*WHAT IS EXPECTED:*
Please transcribe the following records in full, exactly as given.

━━ DATA EXCERPTS

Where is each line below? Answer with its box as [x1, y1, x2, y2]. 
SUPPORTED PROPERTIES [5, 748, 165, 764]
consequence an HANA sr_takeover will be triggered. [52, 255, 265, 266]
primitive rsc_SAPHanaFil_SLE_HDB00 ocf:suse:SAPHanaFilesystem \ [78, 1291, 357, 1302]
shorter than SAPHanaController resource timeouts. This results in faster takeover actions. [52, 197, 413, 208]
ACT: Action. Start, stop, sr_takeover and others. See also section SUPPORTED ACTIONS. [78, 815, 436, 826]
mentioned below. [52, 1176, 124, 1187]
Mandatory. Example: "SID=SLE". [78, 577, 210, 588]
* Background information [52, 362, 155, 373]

━━━━

*RESULT BELOW:*
Where is each line below? Answer with its box as [x1, y1, x2, y2]. 
SUPPORTED PROPERTIES [5, 748, 165, 764]
consequence an HANA sr_takeover will be triggered. [52, 255, 265, 266]
primitive rsc_SAPHanaFil_SLE_HDB00 ocf:suse:SAPHanaFilesystem \ [78, 1291, 357, 1302]
shorter than SAPHanaController resource timeouts. This results in faster takeover actions. [52, 197, 413, 208]
ACT: Action. Start, stop, sr_takeover and others. See also section SUPPORTED ACTIONS. [78, 815, 436, 826]
mentioned below. [52, 1176, 124, 1187]
Mandatory. Example: "SID=SLE". [78, 577, 210, 588]
* Background information [52, 362, 155, 373]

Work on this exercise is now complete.